Mlliyet Milliyet Blog Milliyet Blog
 
Facebook Connect
Blog Kategorileri
 

30 Nisan '10

 
Kategori
Ekonomi - Finans
 

Üüüü.. Yerli ve ucuz et yemek istiyor tüketici...

Üüüü.. Yerli  ve ucuz et  yemek istiyor tüketici...
 

-Üreticiler düşük süt ve et fiyatları nedeniyle hayvanlarını kesmek zorunda kaldıklarında neden aynı duyarlılık gösterilmedi?

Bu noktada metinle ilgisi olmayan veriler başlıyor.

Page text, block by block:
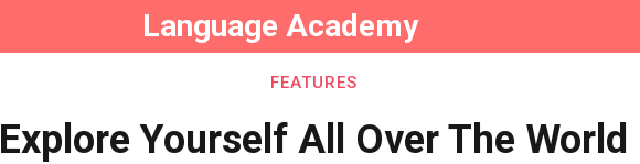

-Sütü çiftçi 40 kuruştan satarken pastörize süt 2 lira, süt fiyatı 80 kuruşa tırmandığında ise pastörize süt 2, 2 lira ...

Kâr süt fabrikalarının elinde .

SEK 'in özelleştirilmesi sonrası çoğu fabrika kapatıldı.

-Piyasada hâkimiyet kuran şirketler hem tüketici hem de üretici eline geçen fiyatlar üzerinde tekele yakın bir güç oluşturmadı mı?

-Cevabı tek vede net.

***

Ette de üretici eline geçen fiyatlarla market ve kasaptaki fiyatlar arasında bir Mersin -İstanbul yolu kadar uzun uçurum var abi.

Türkiye’deki et fiyatlarının dünya fiyatlarıyla mukayesesinde de ayni uçurum karşımızda.

Teklif edilen fiatlar bu uçurumu tüm çıplaklığıyla ortaya koymakta.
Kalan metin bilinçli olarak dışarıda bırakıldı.